Required work: Each line starting at the one that contains "un'invenzione recente importata" and ending at the one that contains "Ein Blick hinüber zu den wunderbaren" must be returned exactly, and the rest of the listing is left out.

Recorded data:
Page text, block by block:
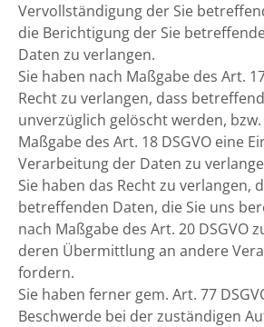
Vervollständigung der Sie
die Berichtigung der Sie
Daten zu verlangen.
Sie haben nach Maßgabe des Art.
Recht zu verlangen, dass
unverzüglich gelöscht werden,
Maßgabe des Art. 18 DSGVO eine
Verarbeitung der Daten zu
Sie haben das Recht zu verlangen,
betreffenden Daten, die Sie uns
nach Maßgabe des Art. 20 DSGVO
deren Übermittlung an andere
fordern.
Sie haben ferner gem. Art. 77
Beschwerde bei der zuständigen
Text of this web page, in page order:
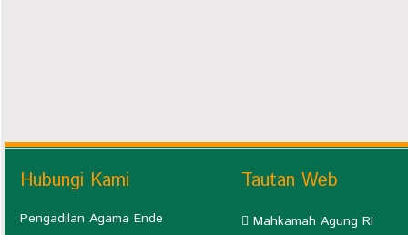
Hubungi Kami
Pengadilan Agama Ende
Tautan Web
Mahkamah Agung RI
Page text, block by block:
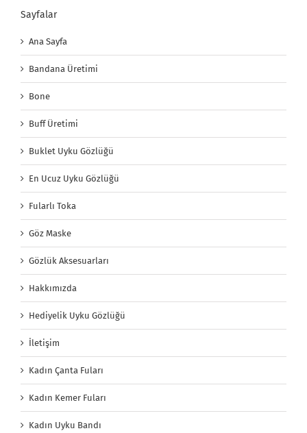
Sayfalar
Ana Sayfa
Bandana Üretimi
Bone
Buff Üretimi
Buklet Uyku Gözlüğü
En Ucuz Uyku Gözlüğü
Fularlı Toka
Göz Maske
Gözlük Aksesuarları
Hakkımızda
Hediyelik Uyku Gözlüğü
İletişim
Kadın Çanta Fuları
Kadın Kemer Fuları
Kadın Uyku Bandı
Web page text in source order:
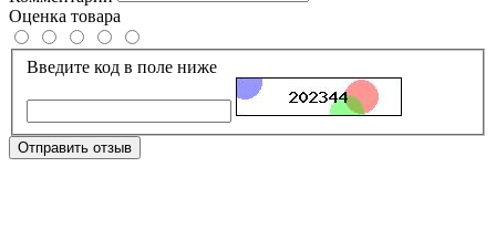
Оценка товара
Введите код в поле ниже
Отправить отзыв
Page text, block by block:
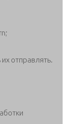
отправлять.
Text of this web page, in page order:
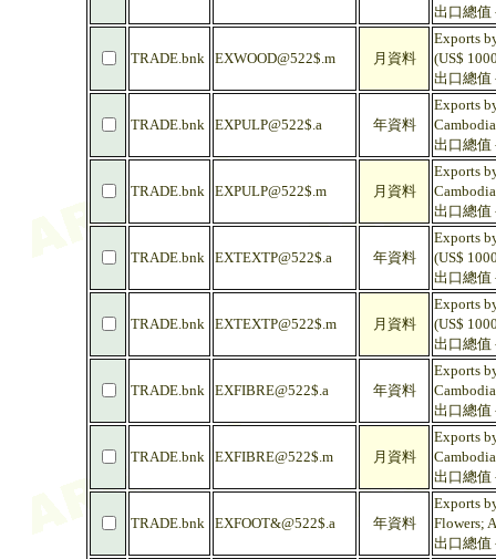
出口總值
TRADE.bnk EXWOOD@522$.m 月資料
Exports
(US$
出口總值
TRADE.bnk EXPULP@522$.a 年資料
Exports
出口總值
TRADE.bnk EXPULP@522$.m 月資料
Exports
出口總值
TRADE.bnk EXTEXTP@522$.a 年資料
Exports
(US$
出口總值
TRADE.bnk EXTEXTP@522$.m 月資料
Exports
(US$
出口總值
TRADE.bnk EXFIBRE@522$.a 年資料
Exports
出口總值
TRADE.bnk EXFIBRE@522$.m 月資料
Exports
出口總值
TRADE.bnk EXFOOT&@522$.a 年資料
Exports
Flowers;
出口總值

...

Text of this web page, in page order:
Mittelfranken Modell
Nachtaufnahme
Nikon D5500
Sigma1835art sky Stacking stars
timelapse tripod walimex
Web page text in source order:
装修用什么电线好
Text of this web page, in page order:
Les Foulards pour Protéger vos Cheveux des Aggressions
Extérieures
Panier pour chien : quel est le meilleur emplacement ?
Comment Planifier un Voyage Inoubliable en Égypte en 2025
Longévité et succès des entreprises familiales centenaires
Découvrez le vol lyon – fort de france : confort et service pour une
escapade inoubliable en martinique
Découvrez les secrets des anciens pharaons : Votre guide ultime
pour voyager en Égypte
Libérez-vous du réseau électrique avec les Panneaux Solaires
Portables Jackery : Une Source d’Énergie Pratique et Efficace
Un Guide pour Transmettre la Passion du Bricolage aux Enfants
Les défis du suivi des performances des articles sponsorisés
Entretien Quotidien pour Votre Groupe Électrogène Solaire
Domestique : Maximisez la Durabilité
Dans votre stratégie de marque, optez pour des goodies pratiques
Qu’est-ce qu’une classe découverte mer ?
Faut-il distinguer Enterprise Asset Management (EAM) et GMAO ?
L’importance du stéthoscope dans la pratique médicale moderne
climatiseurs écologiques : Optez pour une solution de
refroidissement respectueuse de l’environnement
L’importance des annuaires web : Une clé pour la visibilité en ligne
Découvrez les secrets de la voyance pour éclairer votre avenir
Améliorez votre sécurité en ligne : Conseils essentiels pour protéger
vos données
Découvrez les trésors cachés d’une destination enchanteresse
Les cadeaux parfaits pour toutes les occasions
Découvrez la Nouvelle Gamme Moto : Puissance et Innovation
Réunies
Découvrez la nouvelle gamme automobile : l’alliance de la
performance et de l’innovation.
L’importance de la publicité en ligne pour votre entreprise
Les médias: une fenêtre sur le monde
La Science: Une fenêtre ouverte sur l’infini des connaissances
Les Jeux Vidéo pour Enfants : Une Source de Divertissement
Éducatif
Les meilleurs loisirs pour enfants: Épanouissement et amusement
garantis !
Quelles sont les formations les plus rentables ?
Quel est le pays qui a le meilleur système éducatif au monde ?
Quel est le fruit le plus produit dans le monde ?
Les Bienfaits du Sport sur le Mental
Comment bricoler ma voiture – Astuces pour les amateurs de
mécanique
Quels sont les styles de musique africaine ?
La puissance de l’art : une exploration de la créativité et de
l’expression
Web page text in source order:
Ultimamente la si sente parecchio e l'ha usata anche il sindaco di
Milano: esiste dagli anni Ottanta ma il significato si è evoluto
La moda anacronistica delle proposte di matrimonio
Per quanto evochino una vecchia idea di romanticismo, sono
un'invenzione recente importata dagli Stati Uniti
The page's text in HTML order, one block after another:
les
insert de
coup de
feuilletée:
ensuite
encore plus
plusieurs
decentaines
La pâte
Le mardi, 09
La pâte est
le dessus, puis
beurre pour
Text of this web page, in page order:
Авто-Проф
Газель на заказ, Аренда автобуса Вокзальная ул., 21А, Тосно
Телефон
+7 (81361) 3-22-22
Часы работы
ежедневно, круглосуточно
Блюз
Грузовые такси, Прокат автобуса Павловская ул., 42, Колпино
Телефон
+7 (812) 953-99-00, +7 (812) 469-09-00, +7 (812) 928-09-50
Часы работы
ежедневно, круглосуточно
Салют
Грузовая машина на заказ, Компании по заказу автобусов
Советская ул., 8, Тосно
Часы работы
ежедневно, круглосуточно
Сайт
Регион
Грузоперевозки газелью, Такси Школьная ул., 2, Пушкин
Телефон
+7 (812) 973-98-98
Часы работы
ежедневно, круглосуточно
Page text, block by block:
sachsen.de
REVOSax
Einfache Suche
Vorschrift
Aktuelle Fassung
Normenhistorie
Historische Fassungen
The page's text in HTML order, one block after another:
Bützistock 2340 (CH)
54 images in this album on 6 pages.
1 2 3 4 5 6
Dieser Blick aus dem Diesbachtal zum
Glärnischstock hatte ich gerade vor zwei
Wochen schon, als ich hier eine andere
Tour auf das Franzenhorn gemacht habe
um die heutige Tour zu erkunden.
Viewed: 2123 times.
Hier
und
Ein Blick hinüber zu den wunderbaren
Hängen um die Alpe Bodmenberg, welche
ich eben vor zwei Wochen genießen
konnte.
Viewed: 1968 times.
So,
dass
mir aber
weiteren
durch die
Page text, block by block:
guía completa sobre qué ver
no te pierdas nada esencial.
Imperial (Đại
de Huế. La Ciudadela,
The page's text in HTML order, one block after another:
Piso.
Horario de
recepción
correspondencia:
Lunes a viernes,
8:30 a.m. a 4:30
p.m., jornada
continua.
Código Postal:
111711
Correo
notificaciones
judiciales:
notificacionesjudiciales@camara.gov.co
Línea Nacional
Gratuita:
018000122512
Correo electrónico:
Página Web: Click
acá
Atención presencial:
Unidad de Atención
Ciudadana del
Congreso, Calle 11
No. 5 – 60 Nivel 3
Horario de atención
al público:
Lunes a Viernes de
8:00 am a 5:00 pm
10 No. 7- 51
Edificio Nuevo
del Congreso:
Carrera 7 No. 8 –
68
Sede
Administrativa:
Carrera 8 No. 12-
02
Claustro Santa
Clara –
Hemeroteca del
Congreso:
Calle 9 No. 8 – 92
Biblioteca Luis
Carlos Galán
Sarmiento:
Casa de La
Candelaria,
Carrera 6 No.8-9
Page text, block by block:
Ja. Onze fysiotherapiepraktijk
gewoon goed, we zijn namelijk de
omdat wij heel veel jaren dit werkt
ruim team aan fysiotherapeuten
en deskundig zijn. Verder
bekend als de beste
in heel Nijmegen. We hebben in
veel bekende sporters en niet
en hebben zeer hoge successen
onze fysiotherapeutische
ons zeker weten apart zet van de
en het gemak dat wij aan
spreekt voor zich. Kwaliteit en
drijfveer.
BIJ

==

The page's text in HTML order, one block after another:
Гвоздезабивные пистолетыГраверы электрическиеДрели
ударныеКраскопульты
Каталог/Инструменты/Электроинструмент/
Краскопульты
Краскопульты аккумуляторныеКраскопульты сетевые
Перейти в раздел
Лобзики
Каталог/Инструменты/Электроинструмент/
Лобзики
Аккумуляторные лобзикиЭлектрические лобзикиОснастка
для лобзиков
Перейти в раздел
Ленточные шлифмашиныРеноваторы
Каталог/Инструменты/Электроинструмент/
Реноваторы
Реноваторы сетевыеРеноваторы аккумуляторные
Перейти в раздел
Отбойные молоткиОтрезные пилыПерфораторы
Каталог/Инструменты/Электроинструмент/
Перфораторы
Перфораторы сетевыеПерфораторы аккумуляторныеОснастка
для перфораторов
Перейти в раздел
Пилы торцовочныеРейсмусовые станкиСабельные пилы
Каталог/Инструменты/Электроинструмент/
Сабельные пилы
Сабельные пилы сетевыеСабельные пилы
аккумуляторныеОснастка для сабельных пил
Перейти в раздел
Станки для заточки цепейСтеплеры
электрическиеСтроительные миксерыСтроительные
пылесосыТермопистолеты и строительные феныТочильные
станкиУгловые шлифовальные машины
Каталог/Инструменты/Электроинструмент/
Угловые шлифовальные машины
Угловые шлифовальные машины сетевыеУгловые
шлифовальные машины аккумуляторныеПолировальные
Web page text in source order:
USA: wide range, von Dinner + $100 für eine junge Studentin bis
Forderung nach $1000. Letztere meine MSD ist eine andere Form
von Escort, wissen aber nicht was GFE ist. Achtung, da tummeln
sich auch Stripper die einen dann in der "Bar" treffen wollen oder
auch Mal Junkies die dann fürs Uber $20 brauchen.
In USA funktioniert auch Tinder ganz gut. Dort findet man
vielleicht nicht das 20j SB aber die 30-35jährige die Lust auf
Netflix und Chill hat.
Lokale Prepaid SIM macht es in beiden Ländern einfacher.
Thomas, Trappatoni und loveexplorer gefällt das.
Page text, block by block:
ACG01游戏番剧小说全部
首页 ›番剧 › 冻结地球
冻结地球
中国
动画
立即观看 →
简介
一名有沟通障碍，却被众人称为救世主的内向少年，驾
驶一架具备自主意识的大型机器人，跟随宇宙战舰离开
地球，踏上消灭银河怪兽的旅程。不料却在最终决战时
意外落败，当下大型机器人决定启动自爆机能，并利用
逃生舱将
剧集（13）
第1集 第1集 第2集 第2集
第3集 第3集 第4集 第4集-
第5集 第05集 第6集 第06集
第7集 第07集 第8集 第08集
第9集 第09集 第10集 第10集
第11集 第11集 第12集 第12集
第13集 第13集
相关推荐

Expected answer:
un'invenzione recente importata dagli Stati Uniti
The page's text in HTML order, one block after another:
les
insert de
coup de
feuilletée:
ensuite
encore plus
plusieurs
decentaines
La pâte
Le mardi, 09
La pâte est
le dessus, puis
beurre pour
Text of this web page, in page order:
Авто-Проф
Газель на заказ, Аренда автобуса Вокзальная ул., 21А, Тосно
Телефон
+7 (81361) 3-22-22
Часы работы
ежедневно, круглосуточно
Блюз
Грузовые такси, Прокат автобуса Павловская ул., 42, Колпино
Телефон
+7 (812) 953-99-00, +7 (812) 469-09-00, +7 (812) 928-09-50
Часы работы
ежедневно, круглосуточно
Салют
Грузовая машина на заказ, Компании по заказу автобусов
Советская ул., 8, Тосно
Часы работы
ежедневно, круглосуточно
Сайт
Регион
Грузоперевозки газелью, Такси Школьная ул., 2, Пушкин
Телефон
+7 (812) 973-98-98
Часы работы
ежедневно, круглосуточно
Page text, block by block:
sachsen.de
REVOSax
Einfache Suche
Vorschrift
Aktuelle Fassung
Normenhistorie
Historische Fassungen
The page's text in HTML order, one block after another:
Bützistock 2340 (CH)
54 images in this album on 6 pages.
1 2 3 4 5 6
Dieser Blick aus dem Diesbachtal zum
Glärnischstock hatte ich gerade vor zwei
Wochen schon, als ich hier eine andere
Tour auf das Franzenhorn gemacht habe
um die heutige Tour zu erkunden.
Viewed: 2123 times.
Hier
und
Ein Blick hinüber zu den wunderbaren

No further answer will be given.